We disagree with Doss that the Act as amended in 1995 is
ambiguous. What we said of the statute involved in Harrison &
Bates applies with equal force to the enactment involved here:
Nothing in the language of this statute is
inherently difficult to comprehend, of doubtful import,
or lacking in clarity and definiteness. Accordingly,
it is not necessary to look beyond the plain language
of the statute to ascertain its underlying legislative
intent.
253 Va. at 369, 484 S.E.2d at 886.
In our opinion, in amending the Act by adding subsection D
to Va. Code § 2.1-725 in 1995, the General Assembly plainly
manifested its intention to alter the common law rule with
respect to "[c]auses of action based upon the public policies
reflected in [the Act]." (Emphasis added.) And, just as
plainly, the General Assembly altered the common law rule by
providing that such causes of action "shall be exclusively
limited to those actions, procedures and remedies, if any,
afforded by applicable federal or state civil rights statutes or
local ordinances." (Emphasis added.)
This is what the Act as amended says, and this is the
meaning that must be given to the Act to carry out the clear
intent of the General Assembly. To say, as Doss would have us
say, that the 1995 amendments changed nothing would render
meaningless the General Assembly's use of the words "exclusively
limited" and reduce to an absurdity its creation of a statutory
cause of action against employers of more than five but less than
fifteen persons.
The rules of statutory interpretation argue against
reading any legislative enactment in a manner that will
make a portion of it useless, repetitious, or absurd.
On the contrary, it is well established that every act
of the legislature should be read so as to give
reasonable effect to every word . . . .
Jones v. Conwell, 227 Va. 176, 181, 314 S.E.2d 61, 64 (1984).

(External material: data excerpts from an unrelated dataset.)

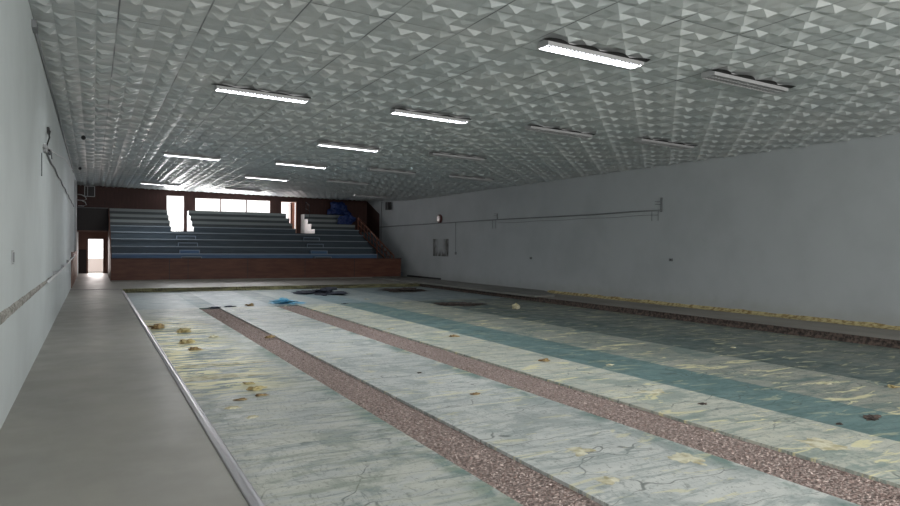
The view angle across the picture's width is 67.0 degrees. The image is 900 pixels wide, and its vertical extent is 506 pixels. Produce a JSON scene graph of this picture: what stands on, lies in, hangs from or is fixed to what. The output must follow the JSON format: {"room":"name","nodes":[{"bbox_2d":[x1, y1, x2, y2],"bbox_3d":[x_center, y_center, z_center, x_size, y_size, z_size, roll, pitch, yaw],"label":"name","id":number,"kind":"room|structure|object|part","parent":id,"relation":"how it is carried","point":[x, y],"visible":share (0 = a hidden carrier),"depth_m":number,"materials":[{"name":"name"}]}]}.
{"room":"indoor swimming pool","nodes":[
{"label":"indoor swimming pool","id":0,"kind":"room"},
{"bbox_2d":[0,0,77,428],"bbox_3d":[-9.643,-1.028,16.610,0.200,5.500,48.400,0,1,-28],"label":"wall","id":1,"kind":"structure","parent":0,"point":[37,214],"depth_m":8.35,"materials":[{"name":"white paint"}]},
{"bbox_2d":[11,250,14,263],"bbox_3d":[-4.390,0.043,6.833,0.020,0.140,0.100,0,1,-28],"label":"wall switch","id":2,"kind":"object","parent":1,"relation":"attached to","point":[12,251],"visible":1,"depth_m":6.79,"materials":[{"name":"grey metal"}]},
{"bbox_2d":[0,275,52,324],"bbox_3d":[-5.049,0.551,8.087,0.021,0.119,15.000,0,1,-28],"label":"trim","id":3,"kind":"structure","parent":1,"relation":"attached to","point":[9,311],"depth_m":7.28,"materials":[{"name":"weathered wood"}]},
{"bbox_2d":[43,127,51,158],"bbox_3d":[-6.951,-1.923,11.789,0.080,0.540,1.822,0,1,-28],"label":"junction box","id":4,"kind":"object","parent":1,"relation":"attached to","point":[46,150],"visible":0.94,"depth_m":11.58,"materials":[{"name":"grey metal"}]},
{"bbox_2d":[31,19,73,172],"bbox_3d":[-10.209,-3.115,17.980,0.062,0.100,20.600,0,1,-28],"label":"cable","id":5,"kind":"object","parent":1,"relation":"attached to","point":[34,24],"visible":0.98,"depth_m":11.24,"materials":[{"name":"grey plastic"}]},
{"bbox_2d":[43,146,73,206],"bbox_3d":[-10.879,-1.791,19.227,0.032,0.068,19.001,0,1,-28],"label":"cable","id":6,"kind":"object","parent":1,"relation":"attached to","point":[43,146],"visible":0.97,"depth_m":14.66,"materials":[{"name":"grey plastic"}]},
{"bbox_2d":[47,146,72,169],"bbox_3d":[-10.924,-2.538,19.307,0.024,1.271,17.601,0,1,-28],"label":"wire","id":7,"kind":"object","parent":1,"relation":"attached to","point":[47,146],"visible":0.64,"depth_m":15.39,"materials":[{"name":"grey"}]},
{"bbox_2d":[47,255,74,282],"bbox_3d":[-11.106,0.283,19.700,0.092,0.244,18.201,0,1,-28],"label":"pipe","id":8,"kind":"object","parent":1,"relation":"attached to","point":[55,274],"visible":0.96,"depth_m":15.45,"materials":[{"name":"grey metal"}]},
{"bbox_2d":[71,251,76,287],"bbox_3d":[-16.550,0.576,30.005,0.035,1.340,10.500,0,1,-28],"label":"trim","id":9,"kind":"structure","parent":1,"relation":"attached to","point":[74,260],"depth_m":27.78,"materials":[{"name":"brown"}]},
{"bbox_2d":[74,180,76,250],"bbox_3d":[-16.154,-1.610,29.337,0.074,3.070,0.074,0,1,-5],"label":"drain pipe","id":10,"kind":"object","parent":1,"relation":"attached to","point":[75,217],"visible":1,"depth_m":29.32,"materials":[{"name":"grey"}]},
{"bbox_2d":[78,249,85,272],"bbox_3d":[-20.541,0.472,37.989,0.390,1.340,0.050,0,1,-28],"label":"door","id":11,"kind":"structure","parent":1,"relation":"attached to","point":[81,252],"depth_m":37.96,"materials":[{"name":"grey"}]},
{"bbox_2d":[78,232,107,272],"bbox_3d":[-18.638,-0.084,37.089,2.920,2.500,3.700,0,1,-28],"label":"wall","id":12,"kind":"structure","parent":0,"point":[82,236],"depth_m":38.27,"materials":[{"name":"brown"}]},
{"bbox_2d":[87,238,103,272],"bbox_3d":[-19.998,0.153,38.377,0.850,1.980,0.200,0,1,-28],"label":"door","id":13,"kind":"structure","parent":12,"relation":"in","point":[87,238],"depth_m":38.27,"materials":[{"name":"white"}]},
{"bbox_2d":[77,185,366,232],"bbox_3d":[-12.088,-1.339,38.337,15.670,5.300,0.150,0,1,-28],"label":"wall","id":14,"kind":"structure","parent":0,"point":[105,197],"depth_m":37.05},
{"bbox_2d":[84,186,94,196],"bbox_3d":[-18.386,-3.136,34.696,0.480,0.550,0.400,0,1,-28],"label":"wall box","id":15,"kind":"object","parent":14,"relation":"attached to","point":[89,191],"visible":0.99,"depth_m":34.54,"materials":[{"name":"grey metal"}]},
{"bbox_2d":[77,208,107,230],"bbox_3d":[-18.349,-1.728,34.948,1.410,1.150,0.020,0,1,-28],"label":"wall panel","id":16,"kind":"object","parent":14,"relation":"attached to","point":[92,219],"depth_m":34.93,"materials":[{"name":"grey"}]},
{"bbox_2d":[77,230,107,231],"bbox_3d":[-18.349,-1.118,34.934,1.420,0.070,0.060,0,1,-28],"label":"trim","id":17,"kind":"structure","parent":14,"relation":"attached to","point":[77,230],"depth_m":34.80,"materials":[{"name":"brown wood"}]},
{"bbox_2d":[166,195,183,230],"bbox_3d":[-14.894,-2.125,36.846,0.930,1.990,0.102,0,1,-28],"label":"door","id":18,"kind":"structure","parent":14,"relation":"in","point":[166,195],"depth_m":36.79,"materials":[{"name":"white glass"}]},
{"bbox_2d":[202,198,220,211],"bbox_3d":[-13.407,-2.664,37.621,1.360,0.740,0.100,0,1,-28],"label":"window","id":19,"kind":"structure","parent":14,"relation":"in","point":[202,198],"depth_m":37.81,"materials":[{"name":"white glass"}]},
{"bbox_2d":[246,200,269,212],"bbox_3d":[-10.967,-2.655,38.902,1.350,0.740,0.100,0,1,-28],"label":"window","id":20,"kind":"structure","parent":14,"relation":"in","point":[246,200],"depth_m":38.83,"materials":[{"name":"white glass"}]},
{"bbox_2d":[281,201,296,228],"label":"door","id":21,"kind":"structure","parent":14,"relation":"in","point":[292,208],"depth_m":40.05,"materials":[{"name":"brown"}]},
{"bbox_2d":[0,273,899,505],"bbox_3d":[-2.663,1.599,20.366,16.070,0.300,48.500,0,1,-28],"label":"floor","id":22,"kind":"structure","parent":0,"point":[98,417],"depth_m":6.57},
{"bbox_2d":[121,291,264,505],"bbox_3d":[-4.166,1.544,9.919,0.085,0.068,31.400,0,1,-28],"label":"trim","id":23,"kind":"structure","parent":22,"relation":"on","point":[253,499],"depth_m":5.95,"materials":[{"name":"silver metal"}]},
{"bbox_2d":[108,208,402,281],"bbox_3d":[-10.045,-0.491,35.913,14.201,3.480,6.060,0,1,-28],"label":"grandstand","id":24,"kind":"object","parent":22,"relation":"on","point":[142,244],"visible":0.96,"depth_m":34.29,"materials":[{"name":"grey"}]},
{"bbox_3d":[-8.802,0.266,33.261,13.940,0.035,0.130,0,1,-28],"label":"rail","id":25,"kind":"part","parent":24,"relation":"part of","materials":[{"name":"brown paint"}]},
{"bbox_2d":[327,202,350,214],"bbox_3d":[-6.588,-2.674,40.692,1.520,0.850,0.605,0,1,-28],"label":"heap","id":26,"kind":"object","parent":24,"relation":"on","point":[337,208],"visible":0.94,"depth_m":40.44,"materials":[{"name":"blue fabric"}]},
{"bbox_2d":[337,214,355,224],"bbox_3d":[-6.012,-1.953,39.478,1.163,0.641,0.593,0,1,-28],"label":"bundle","id":27,"kind":"object","parent":24,"relation":"on","point":[346,219],"visible":1,"depth_m":39.28,"materials":[{"name":"blue fabric"}]},
{"bbox_2d":[357,218,393,257],"bbox_3d":[-4.175,-0.522,37.995,0.067,3.007,3.498,0,1,-42],"label":"stair railing","id":28,"kind":"object","parent":24,"relation":"on","point":[358,225],"visible":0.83,"depth_m":38.10,"materials":[{"name":"brown wood"}]},
{"bbox_2d":[372,276,554,297],"bbox_3d":[0.250,1.363,29.517,1.996,0.060,14.799,0,1,-28],"label":"sheet","id":29,"kind":"object","parent":22,"relation":"on","point":[534,293],"visible":1,"depth_m":27.52,"materials":[{"name":"grey"}]},
{"bbox_2d":[547,290,899,329],"bbox_3d":[9.490,1.557,13.813,0.240,0.099,25.600,0,1,-28],"label":"bead","id":30,"kind":"object","parent":22,"relation":"on","point":[742,311],"visible":0.98,"depth_m":17.47},
{"bbox_2d":[28,0,899,200],"bbox_3d":[-1.693,-3.216,18.553,16.070,1.224,44.900,0,1,-28],"label":"ceiling","id":31,"kind":"structure","parent":0,"point":[134,78],"depth_m":11.67,"materials":[{"name":"tile"}]},
{"bbox_2d":[141,182,179,186],"bbox_3d":[-13.601,-3.262,31.869,1.820,0.136,0.390,2,0,-28],"label":"ceiling light","id":32,"kind":"object","parent":31,"relation":"hanging from","point":[151,183],"visible":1,"depth_m":31.87,"materials":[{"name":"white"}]},
{"bbox_2d":[161,152,219,160],"bbox_3d":[-8.229,-3.105,21.635,1.819,0.184,0.390,0,1,-28],"label":"ceiling light","id":33,"kind":"object","parent":31,"relation":"hanging from","point":[164,153],"visible":0.95,"depth_m":21.63,"materials":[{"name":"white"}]},
{"bbox_2d":[225,187,261,191],"bbox_3d":[-10.028,-3.120,32.979,1.820,0.135,0.390,2,0,-28],"label":"ceiling light","id":34,"kind":"object","parent":31,"relation":"hanging from","point":[231,188],"visible":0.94,"depth_m":32.95,"materials":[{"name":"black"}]},
{"bbox_2d":[212,83,310,103],"bbox_3d":[-3.483,-2.985,12.595,1.819,0.184,0.390,0,1,-28],"label":"ceiling light","id":35,"kind":"object","parent":31,"relation":"hanging from","point":[218,87],"visible":1,"depth_m":12.58,"materials":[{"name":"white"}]},
{"bbox_2d":[244,175,287,180],"bbox_3d":[-7.356,-3.032,27.244,1.819,0.184,0.390,0,1,-28],"label":"ceiling light","id":36,"kind":"object","parent":31,"relation":"hanging from","point":[246,176],"visible":0.99,"depth_m":27.22,"materials":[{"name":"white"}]},
{"bbox_2d":[275,161,327,168],"bbox_3d":[-4.963,-2.972,22.685,1.819,0.184,0.390,0,1,-28],"label":"ceiling light","id":37,"kind":"object","parent":31,"relation":"hanging from","point":[276,162],"visible":0.98,"depth_m":22.66,"materials":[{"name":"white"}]},
{"bbox_2d":[327,179,368,184],"bbox_3d":[-4.173,-2.907,27.720,1.819,0.184,0.390,0,1,-28],"label":"ceiling light","id":38,"kind":"object","parent":31,"relation":"hanging from","point":[328,180],"visible":0.94,"depth_m":27.70,"materials":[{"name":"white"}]},
{"bbox_2d":[317,141,379,151],"bbox_3d":[-2.750,-2.916,18.470,1.819,0.184,0.390,0,1,-28],"label":"ceiling light","id":39,"kind":"object","parent":31,"relation":"hanging from","point":[321,143],"visible":0.98,"depth_m":18.46,"materials":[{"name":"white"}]},
{"bbox_2d":[354,194,386,198],"bbox_3d":[-3.976,-2.856,33.969,1.819,0.184,0.390,0,1,-28],"label":"ceiling light","id":40,"kind":"object","parent":31,"relation":"hanging from","point":[359,195],"visible":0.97,"depth_m":33.92,"materials":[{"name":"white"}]},
{"bbox_2d":[367,167,415,174],"bbox_3d":[-2.027,-2.854,23.459,1.819,0.184,0.390,0,1,-28],"label":"ceiling light","id":41,"kind":"object","parent":31,"relation":"hanging from","point":[369,168],"visible":0.97,"depth_m":23.45,"materials":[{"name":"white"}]},
{"bbox_2d":[390,107,470,123],"bbox_3d":[-0.403,-2.857,13.999,1.819,0.184,0.390,0,1,-28],"label":"ceiling light","id":42,"kind":"object","parent":31,"relation":"hanging from","point":[398,111],"visible":0.99,"depth_m":13.99,"materials":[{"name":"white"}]},
{"bbox_2d":[429,152,486,160],"bbox_3d":[0.212,-2.795,19.474,1.819,0.184,0.390,0,1,-28],"label":"ceiling light","id":43,"kind":"object","parent":31,"relation":"hanging from","point":[439,154],"visible":1,"depth_m":19.46,"materials":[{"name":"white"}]},
{"bbox_2d":[449,175,493,180],"bbox_3d":[0.772,-2.738,24.603,1.819,0.184,0.390,0,1,-28],"label":"ceiling light","id":44,"kind":"object","parent":31,"relation":"hanging from","point":[450,176],"visible":1,"depth_m":24.58,"materials":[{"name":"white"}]},
{"bbox_2d":[524,124,594,138],"bbox_3d":[2.445,-2.739,15.157,1.819,0.184,0.390,0,1,-28],"label":"ceiling light","id":45,"kind":"object","parent":31,"relation":"hanging from","point":[531,127],"visible":0.99,"depth_m":15.13,"materials":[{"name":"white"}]},
{"bbox_2d":[537,38,650,68],"bbox_3d":[1.995,-2.796,9.431,1.819,0.184,0.390,0,1,-28],"label":"ceiling light","id":46,"kind":"object","parent":31,"relation":"hanging from","point":[555,45],"visible":1,"depth_m":9.42,"materials":[{"name":"grey plastic"}]},
{"bbox_2d":[634,137,696,149],"bbox_3d":[5.117,-2.630,16.133,1.819,0.184,0.390,0,1,-28],"label":"ceiling light","id":47,"kind":"object","parent":31,"relation":"hanging from","point":[644,140],"visible":0.97,"depth_m":16.10,"materials":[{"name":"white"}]},
{"bbox_2d":[701,69,795,93],"bbox_3d":[4.629,-2.687,10.544,1.819,0.184,0.390,0,1,-28],"label":"ceiling light","id":48,"kind":"object","parent":31,"relation":"hanging from","point":[718,75],"visible":1,"depth_m":10.52,"materials":[{"name":"grey"}]},
{"bbox_2d":[126,287,899,505],"bbox_3d":[0.914,1.760,13.380,12.130,0.160,32.800,0,1,-28],"label":"floor","id":49,"kind":"structure","parent":0,"point":[308,444],"depth_m":7.97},
{"bbox_2d":[147,323,164,328],"bbox_3d":[-6.247,1.555,14.479,0.377,0.117,0.279,0,1,-43],"label":"chunk","id":50,"kind":"object","parent":49,"relation":"on","point":[159,325],"visible":0.99,"depth_m":14.44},
{"bbox_2d":[176,328,191,332],"bbox_3d":[-5.474,1.583,13.944,0.339,0.085,0.253,0,1,-11],"label":"chunk","id":51,"kind":"object","parent":49,"relation":"on","point":[180,330],"visible":1,"depth_m":13.90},
{"bbox_2d":[179,339,195,343],"bbox_3d":[-4.784,1.605,12.399,0.233,0.080,0.360,1,1,41],"label":"chunk","id":52,"kind":"object","parent":49,"relation":"on","point":[182,341],"visible":1,"depth_m":12.34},
{"bbox_2d":[188,347,202,349],"bbox_3d":[-4.337,1.624,11.583,0.266,0.064,0.143,0,1,-16],"label":"chunk","id":53,"kind":"object","parent":49,"relation":"on","point":[190,348],"visible":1,"depth_m":11.55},
{"bbox_2d":[182,373,267,381],"bbox_3d":[-3.195,1.677,9.199,1.453,0.007,0.360,0,1,-28],"label":"smear","id":54,"kind":"object","parent":49,"relation":"on","point":[218,376],"visible":0.8,"depth_m":9.22,"materials":[{"name":"paint"}]},
{"bbox_2d":[178,361,272,367],"bbox_3d":[-3.458,1.666,10.193,1.612,0.007,0.220,0,1,-28],"label":"smear","id":55,"kind":"object","parent":49,"relation":"on","point":[232,363],"visible":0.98,"depth_m":10.17,"materials":[{"name":"paint"}]},
{"bbox_2d":[224,406,241,408],"bbox_3d":[-2.377,1.696,7.472,0.196,0.024,0.132,0,1,1],"label":"scrap","id":56,"kind":"object","parent":49,"relation":"on","point":[229,407],"visible":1,"depth_m":7.45,"materials":[{"name":"beige"}]},
{"bbox_2d":[246,415,258,418],"bbox_3d":[-2.059,1.706,7.082,0.114,0.016,0.162,1,1,41],"label":"scrap","id":57,"kind":"object","parent":49,"relation":"on","point":[250,416],"visible":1,"depth_m":7.07,"materials":[{"name":"beige"}]},
{"bbox_2d":[246,386,266,390],"bbox_3d":[-2.390,1.671,8.428,0.224,0.058,0.176,1,1,16],"label":"chunk","id":58,"kind":"object","parent":49,"relation":"on","point":[256,388],"visible":1,"depth_m":8.39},
{"bbox_2d":[123,283,419,292],"bbox_3d":[-6.679,1.414,27.844,12.130,0.149,0.162,0,1,-28],"label":"trim","id":59,"kind":"structure","parent":49,"relation":"on","point":[140,290],"depth_m":27.39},
{"bbox_2d":[270,297,306,303],"bbox_3d":[-5.073,1.478,21.236,1.348,0.165,1.110,1,1,16],"label":"plastic sheet","id":60,"kind":"object","parent":49,"relation":"on","point":[282,300],"visible":1,"depth_m":21.09,"materials":[{"name":"blue plastic"}]},
{"bbox_2d":[291,287,346,295],"bbox_3d":[-4.936,1.426,25.779,2.103,0.191,3.187,0,1,-17],"label":"plastic sheet","id":61,"kind":"object","parent":49,"relation":"on","point":[325,291],"depth_m":25.29,"materials":[{"name":"grey plastic"}]},
{"bbox_2d":[201,309,599,505],"bbox_3d":[-2.629,1.691,11.290,0.574,0.028,18.030,0,1,-28],"label":"rubble","id":62,"kind":"object","parent":49,"relation":"on","point":[227,321],"visible":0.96,"depth_m":6.75,"materials":[{"name":"brown gravel"}]},
{"bbox_2d":[434,302,486,305],"bbox_3d":[0.351,1.575,21.176,1.703,0.065,1.500,0,1,-28],"label":"sheet","id":63,"kind":"object","parent":49,"relation":"on","point":[440,303],"depth_m":21.02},
{"bbox_2d":[512,303,519,308],"bbox_3d":[1.914,1.541,19.815,0.226,0.192,0.271,1,1,18],"label":"lump","id":64,"kind":"object","parent":49,"relation":"on","point":[515,306],"visible":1,"depth_m":19.77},
{"bbox_2d":[564,447,595,456],"bbox_3d":[1.159,1.742,5.999,0.278,0.007,0.251,0,1,-28],"label":"smear","id":65,"kind":"object","parent":49,"relation":"on","point":[579,451],"visible":1,"depth_m":6.00,"materials":[{"name":"paint"}]},
{"bbox_2d":[279,306,899,505],"bbox_3d":[-0.676,1.699,12.316,0.726,0.028,18.025,0,1,-28],"label":"rubble","id":66,"kind":"object","parent":49,"relation":"on","point":[295,311],"visible":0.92,"depth_m":6.61,"materials":[{"name":"brown gravel"}]},
{"bbox_2d":[595,476,619,484],"bbox_3d":[1.226,1.749,5.245,0.186,0.007,0.192,0,1,-28],"label":"smear","id":67,"kind":"object","parent":49,"relation":"on","point":[606,480],"visible":1,"depth_m":5.23,"materials":[{"name":"paint"}]},
{"bbox_2d":[634,389,664,394],"bbox_3d":[2.525,1.732,8.488,0.538,0.007,0.273,0,1,-28],"label":"smear","id":68,"kind":"object","parent":49,"relation":"on","point":[656,391],"visible":1,"depth_m":8.49,"materials":[{"name":"paint"}]},
{"bbox_2d":[420,284,899,348],"bbox_3d":[6.249,1.627,16.179,0.121,0.149,32.800,0,1,-28],"label":"trim","id":69,"kind":"structure","parent":49,"relation":"on","point":[889,343],"depth_m":16.13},
{"bbox_2d":[667,452,706,465],"bbox_3d":[2.027,1.751,5.785,0.272,0.007,0.392,0,1,-28],"label":"smear","id":70,"kind":"object","parent":49,"relation":"on","point":[682,457],"visible":1,"depth_m":5.79,"materials":[{"name":"paint"}]},
{"bbox_2d":[793,437,849,450],"bbox_3d":[3.439,1.759,6.273,0.321,0.007,0.438,0,1,-15],"label":"smear","id":71,"kind":"object","parent":49,"relation":"on","point":[823,444],"visible":1,"depth_m":6.25,"materials":[{"name":"paint"}]},
{"bbox_2d":[863,414,880,420],"bbox_3d":[4.509,1.756,7.277,0.358,0.024,0.167,0,1,-45],"label":"strip","id":72,"kind":"object","parent":49,"relation":"on","point":[868,417],"visible":1,"depth_m":7.25,"materials":[{"name":"brown"}]},
{"bbox_2d":[888,384,899,387],"bbox_3d":[5.825,1.751,8.929,0.167,0.028,0.238,1,1,43],"label":"scrap","id":73,"kind":"object","parent":49,"relation":"on","point":[889,385],"visible":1,"depth_m":8.91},
{"bbox_2d":[367,132,899,325],"bbox_3d":[5.267,-0.952,22.350,0.200,5.500,44.700,0,1,-28],"label":"wall","id":74,"kind":"structure","parent":0,"point":[813,230],"depth_m":18.84,"materials":[{"name":"white paint"}]},
{"bbox_2d":[367,202,379,237],"bbox_3d":[-4.648,-0.950,41.005,0.012,4.400,2.050,0,1,-28],"label":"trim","id":75,"kind":"structure","parent":74,"relation":"attached to","point":[373,216],"depth_m":40.92,"materials":[{"name":"brown paint"}]},
{"bbox_2d":[385,202,390,209],"bbox_3d":[-3.481,-2.658,38.529,0.260,0.440,0.340,0,1,-28],"label":"loudspeaker","id":76,"kind":"object","parent":74,"relation":"attached to","point":[387,204],"visible":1,"depth_m":38.38,"materials":[{"name":"black plastic"}]},
{"bbox_2d":[407,275,440,279],"bbox_3d":[-1.381,1.233,34.758,0.020,0.080,4.000,0,1,-28],"label":"baseboard","id":77,"kind":"structure","parent":74,"relation":"attached to","point":[407,275],"depth_m":34.68,"materials":[{"name":"black plastic"}]},
{"bbox_2d":[437,214,441,222],"bbox_3d":[-0.526,-1.665,33.023,0.140,0.420,0.420,0,1,-28],"label":"bell","id":78,"kind":"object","parent":74,"relation":"attached to","point":[439,217],"visible":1,"depth_m":32.93,"materials":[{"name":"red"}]},
{"bbox_2d":[433,239,448,255],"bbox_3d":[-0.458,-0.264,33.020,0.012,0.840,1.640,0,1,-28],"label":"wall panel","id":79,"kind":"object","parent":74,"relation":"attached to","point":[440,246],"depth_m":33.01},
{"bbox_2d":[383,210,660,226],"bbox_3d":[1.049,-1.401,30.108,0.044,0.068,22.430,0,1,-28],"label":"cable","id":80,"kind":"object","parent":74,"relation":"attached to","point":[646,210],"visible":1,"depth_m":25.55,"materials":[{"name":"grey plastic"}]},
{"bbox_2d":[455,223,456,254],"bbox_3d":[0.268,-0.665,31.623,0.030,1.480,0.120,0,1,-28],"label":"wire","id":81,"kind":"object","parent":80,"relation":"hanging from","point":[455,223],"visible":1,"depth_m":31.63,"materials":[{"name":"grey"}]},
{"bbox_2d":[506,215,645,222],"bbox_3d":[4.101,-1.189,24.332,0.013,0.037,9.100,0,1,-28],"label":"wire","id":82,"kind":"object","parent":74,"relation":"attached to","point":[637,215],"visible":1,"depth_m":24.67,"materials":[{"name":"grey"}]},
{"bbox_2d":[655,198,662,211],"bbox_3d":[6.188,-1.306,20.341,0.032,0.680,0.417,0,1,-29],"label":"bracket","id":83,"kind":"object","parent":74,"relation":"attached to","point":[661,199],"visible":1,"depth_m":20.17,"materials":[{"name":"grey metal"}]},
{"bbox_3d":[6.276,-1.434,20.185,0.030,0.420,0.060,0,1,-28],"label":"plate","id":84,"kind":"part","parent":83,"relation":"part of","materials":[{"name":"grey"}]},
{"label":"outside","id":85,"kind":"structure","parent":0,"visible":0},
{"bbox_3d":[-22.068,1.200,44.172,14.000,0.150,11.700,0,1,-28],"label":"ground","id":86,"kind":"structure","parent":85,"visible":0},
{"bbox_2d":[88,259,102,271],"bbox_3d":[-21.554,0.747,42.120,7.000,0.800,0.200,0,1,-28],"label":"wall","id":87,"kind":"structure","parent":86,"relation":"on","point":[94,265],"depth_m":41.86,"materials":[{"name":"white"}]}
]}

Finally, in her reply brief, Doss cites Va. Code § 2.1-717,
a part of the Act, which provides in part as follows:
The provisions of this chapter shall be construed
liberally for the accomplishment of the policies
herein. Nothing contained in this chapter shall be
deemed to repeal, supersede or expand upon any of the
provisions of any other state or federal law relating
to discrimination because of race, color, religion,
national origin, sex, age, marital status or
5
disability.[ ]
Doss argues that, in this Code section, the Act creates "its
own rule of statutory construction," and, under the rule, the Act
"cannot be used as the basis for repealing or superseding the
common-law expressed in Bowman and Lockhart." The Act, however,
5
A 1997 amendment to Va. Code § 2.1-717 added
"pregnancy, childbirth or related medical conditions" to
the list of unlawful bases for discrimination in
employment.
is not the basis for the General Assembly's authority to abrogate
or alter the common law. The basis for the General Assembly's
authority is found in Va. Code § 1-10, which provides as follows:
The common law of England, insofar as it is not
repugnant to the principles of the Bill of Rights and
Constitution of this Commonwealth, shall continue in
full force within the same, and be the rule of
decision, except as altered by the General Assembly.
(Emphasis added.) To adopt Doss's argument would lead to the
conclusion that, in enacting Va. Code § 2.1-717, the General
Assembly effectively repealed or superseded Va. Code § 1-10
insofar as its authority to alter the common law with respect to
a substantial class of cases is concerned, and that would be an
unreasonable conclusion to reach. So we reject Doss's argument.
Finding that, in enacting the 1995 amendments to Va. Code
§ 2.1-725, the General Assembly plainly manifested an intent to
abrogate the common law with respect to causes of action for
unlawful termination of employment based upon the public policies
reflected in the Act, we will answer the certified question in
the affirmative.
Certified question answered in the affirmative.